» Task directions:
Write out the entries below exactly, but only from the line containing "nettoyer des logiciels" through the line containing "like you&#039;re part", and without the pictures.

» Source data:
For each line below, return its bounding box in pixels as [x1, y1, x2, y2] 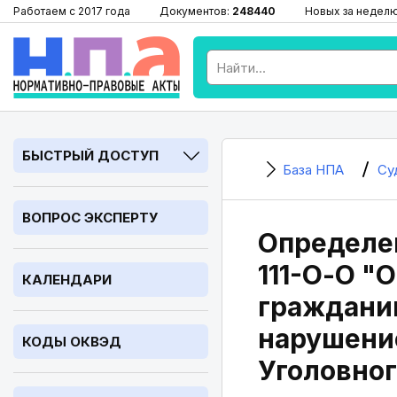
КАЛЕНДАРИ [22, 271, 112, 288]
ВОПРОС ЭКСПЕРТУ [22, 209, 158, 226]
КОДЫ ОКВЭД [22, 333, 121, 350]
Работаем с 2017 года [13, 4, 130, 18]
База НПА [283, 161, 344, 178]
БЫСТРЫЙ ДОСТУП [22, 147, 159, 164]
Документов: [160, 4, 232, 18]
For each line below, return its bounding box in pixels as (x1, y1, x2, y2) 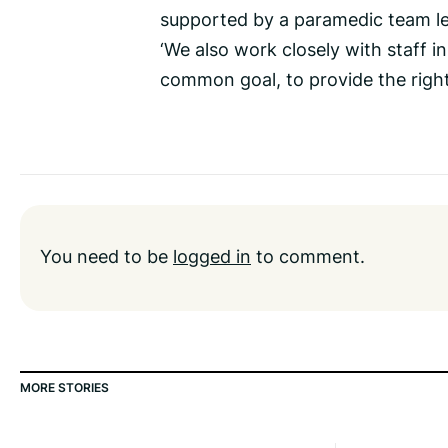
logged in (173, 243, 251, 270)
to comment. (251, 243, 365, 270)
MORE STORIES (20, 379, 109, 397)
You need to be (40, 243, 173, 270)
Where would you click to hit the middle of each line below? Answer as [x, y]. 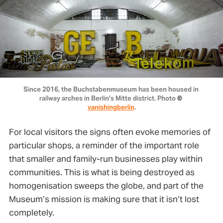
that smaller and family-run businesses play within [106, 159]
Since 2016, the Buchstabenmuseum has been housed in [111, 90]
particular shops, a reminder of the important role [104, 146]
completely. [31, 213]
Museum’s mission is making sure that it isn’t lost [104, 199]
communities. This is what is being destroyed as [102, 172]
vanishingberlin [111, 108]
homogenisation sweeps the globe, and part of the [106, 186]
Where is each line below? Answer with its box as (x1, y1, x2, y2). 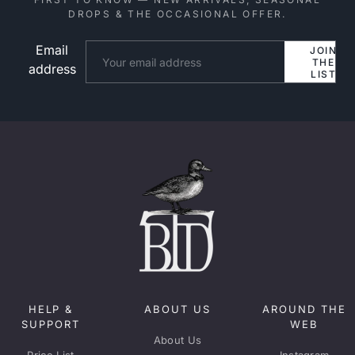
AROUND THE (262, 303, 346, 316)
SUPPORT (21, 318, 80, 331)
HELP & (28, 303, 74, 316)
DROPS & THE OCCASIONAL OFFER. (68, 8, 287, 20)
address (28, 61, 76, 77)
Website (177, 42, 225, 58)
--
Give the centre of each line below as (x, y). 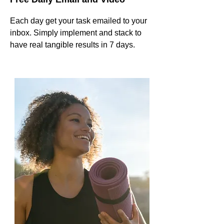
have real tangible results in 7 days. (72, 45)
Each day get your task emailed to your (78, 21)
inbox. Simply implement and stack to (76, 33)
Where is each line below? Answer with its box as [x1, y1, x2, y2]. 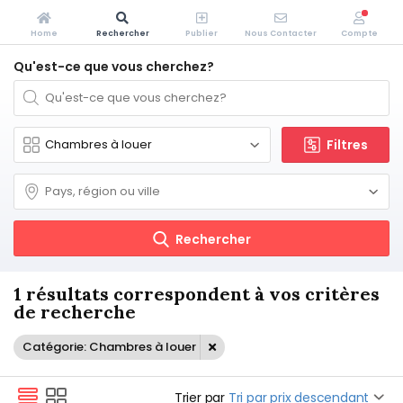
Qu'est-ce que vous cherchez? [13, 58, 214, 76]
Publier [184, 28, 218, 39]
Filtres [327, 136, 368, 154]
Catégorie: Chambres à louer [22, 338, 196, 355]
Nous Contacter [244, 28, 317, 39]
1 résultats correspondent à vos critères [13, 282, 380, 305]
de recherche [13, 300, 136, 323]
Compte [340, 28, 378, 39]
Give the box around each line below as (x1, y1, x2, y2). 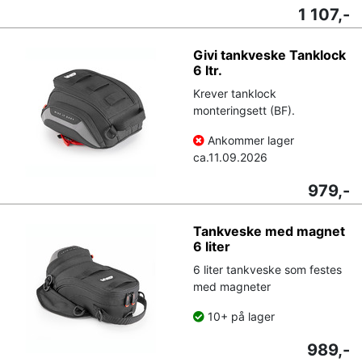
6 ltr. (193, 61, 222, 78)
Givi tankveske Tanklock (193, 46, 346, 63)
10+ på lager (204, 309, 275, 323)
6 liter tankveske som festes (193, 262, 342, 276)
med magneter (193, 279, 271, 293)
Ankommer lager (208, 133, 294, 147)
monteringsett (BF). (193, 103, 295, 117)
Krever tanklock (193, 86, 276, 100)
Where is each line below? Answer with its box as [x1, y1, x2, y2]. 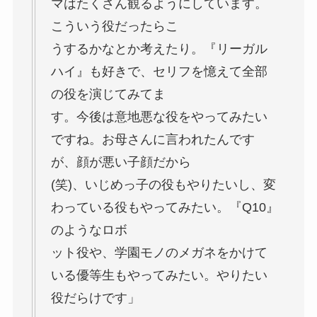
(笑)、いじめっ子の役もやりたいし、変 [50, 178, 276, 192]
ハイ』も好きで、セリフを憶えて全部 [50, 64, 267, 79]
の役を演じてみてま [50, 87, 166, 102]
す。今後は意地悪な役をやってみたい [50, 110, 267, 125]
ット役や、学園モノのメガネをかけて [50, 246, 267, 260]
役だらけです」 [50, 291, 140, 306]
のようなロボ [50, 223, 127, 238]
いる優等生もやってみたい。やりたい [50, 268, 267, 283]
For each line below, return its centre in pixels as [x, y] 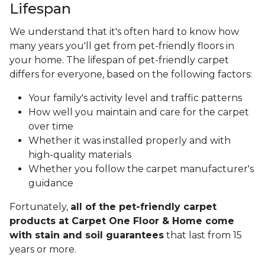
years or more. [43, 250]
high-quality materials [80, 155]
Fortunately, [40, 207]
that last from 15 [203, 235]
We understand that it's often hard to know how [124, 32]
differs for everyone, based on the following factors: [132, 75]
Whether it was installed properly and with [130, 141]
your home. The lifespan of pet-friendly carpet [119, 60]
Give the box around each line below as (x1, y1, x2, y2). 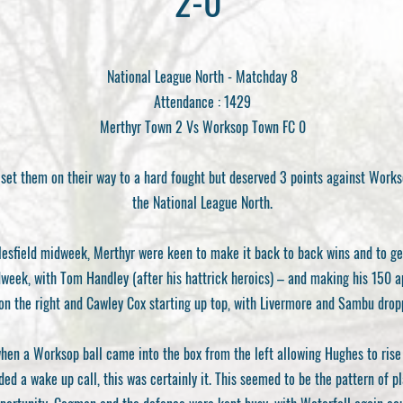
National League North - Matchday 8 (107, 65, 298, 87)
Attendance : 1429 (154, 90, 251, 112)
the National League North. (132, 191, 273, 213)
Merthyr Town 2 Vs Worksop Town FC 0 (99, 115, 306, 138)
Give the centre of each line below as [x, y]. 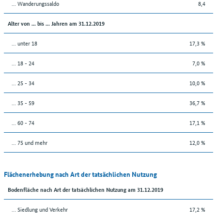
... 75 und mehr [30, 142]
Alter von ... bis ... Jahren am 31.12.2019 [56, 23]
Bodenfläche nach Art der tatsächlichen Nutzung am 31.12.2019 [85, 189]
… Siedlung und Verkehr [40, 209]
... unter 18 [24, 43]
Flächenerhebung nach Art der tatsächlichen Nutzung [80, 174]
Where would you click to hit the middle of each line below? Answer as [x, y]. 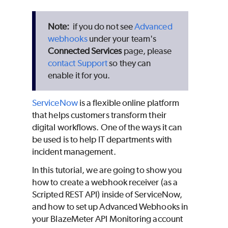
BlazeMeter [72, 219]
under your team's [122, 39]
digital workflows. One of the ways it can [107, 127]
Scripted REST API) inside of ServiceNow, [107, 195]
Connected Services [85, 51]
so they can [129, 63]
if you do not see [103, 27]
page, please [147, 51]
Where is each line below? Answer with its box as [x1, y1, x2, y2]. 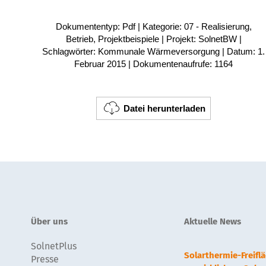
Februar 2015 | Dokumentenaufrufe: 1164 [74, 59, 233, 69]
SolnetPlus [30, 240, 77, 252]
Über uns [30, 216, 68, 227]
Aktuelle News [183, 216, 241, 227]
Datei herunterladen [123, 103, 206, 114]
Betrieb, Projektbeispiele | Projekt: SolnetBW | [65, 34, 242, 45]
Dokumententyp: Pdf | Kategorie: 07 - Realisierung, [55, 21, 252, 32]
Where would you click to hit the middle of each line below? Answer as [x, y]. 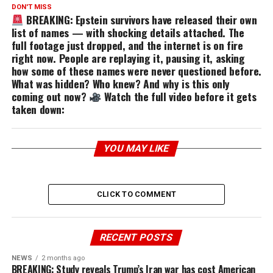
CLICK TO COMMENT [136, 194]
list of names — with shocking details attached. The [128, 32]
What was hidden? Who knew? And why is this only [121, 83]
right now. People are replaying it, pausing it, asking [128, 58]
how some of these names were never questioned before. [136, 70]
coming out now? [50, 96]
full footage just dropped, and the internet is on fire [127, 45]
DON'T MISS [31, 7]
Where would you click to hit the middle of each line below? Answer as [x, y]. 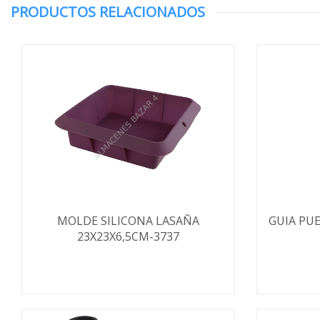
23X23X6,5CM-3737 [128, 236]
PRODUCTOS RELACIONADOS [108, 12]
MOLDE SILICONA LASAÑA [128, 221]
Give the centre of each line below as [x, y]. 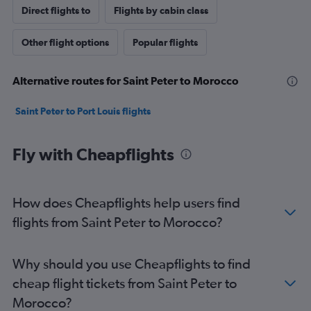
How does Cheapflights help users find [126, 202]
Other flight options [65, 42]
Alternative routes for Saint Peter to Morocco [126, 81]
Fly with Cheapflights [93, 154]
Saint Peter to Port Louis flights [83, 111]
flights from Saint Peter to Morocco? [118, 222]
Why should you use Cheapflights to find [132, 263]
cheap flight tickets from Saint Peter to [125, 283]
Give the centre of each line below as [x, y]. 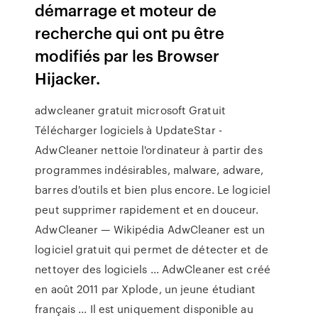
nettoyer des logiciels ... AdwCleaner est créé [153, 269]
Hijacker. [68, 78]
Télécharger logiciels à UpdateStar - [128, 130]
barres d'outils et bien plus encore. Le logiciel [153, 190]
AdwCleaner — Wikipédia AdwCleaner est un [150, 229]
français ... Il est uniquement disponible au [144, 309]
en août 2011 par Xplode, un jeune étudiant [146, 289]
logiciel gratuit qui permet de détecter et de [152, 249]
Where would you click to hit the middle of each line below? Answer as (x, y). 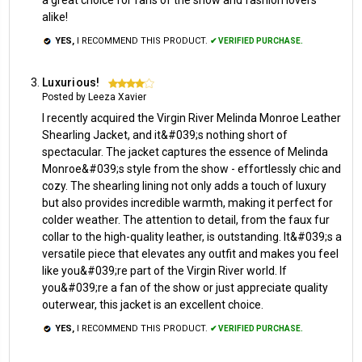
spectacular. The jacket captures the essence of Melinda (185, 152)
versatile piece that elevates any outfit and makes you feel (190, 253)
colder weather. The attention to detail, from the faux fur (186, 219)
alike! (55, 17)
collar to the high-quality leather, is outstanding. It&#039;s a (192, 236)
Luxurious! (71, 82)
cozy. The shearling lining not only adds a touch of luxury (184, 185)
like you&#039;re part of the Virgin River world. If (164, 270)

» Output below:
nettoyer des logiciels ... AdwCleaner est créé [153, 269]
Hijacker. [68, 78]
Télécharger logiciels à UpdateStar - [128, 130]
barres d'outils et bien plus encore. Le logiciel [153, 190]
AdwCleaner — Wikipédia AdwCleaner est un [150, 229]
français ... Il est uniquement disponible au [144, 309]
en août 2011 par Xplode, un jeune étudiant [146, 289]
logiciel gratuit qui permet de détecter et de [152, 249]
Where would you click to hit the middle of each line below? Answer as (x, y). 
spectacular. The jacket captures the essence of Melinda (185, 152)
versatile piece that elevates any outfit and makes you feel (190, 253)
colder weather. The attention to detail, from the faux fur (186, 219)
alike! (55, 17)
collar to the high-quality leather, is outstanding. It&#039;s a (192, 236)
Luxurious! (71, 82)
cozy. The shearling lining not only adds a touch of luxury (184, 185)
like you&#039;re part of the Virgin River world. If (164, 270)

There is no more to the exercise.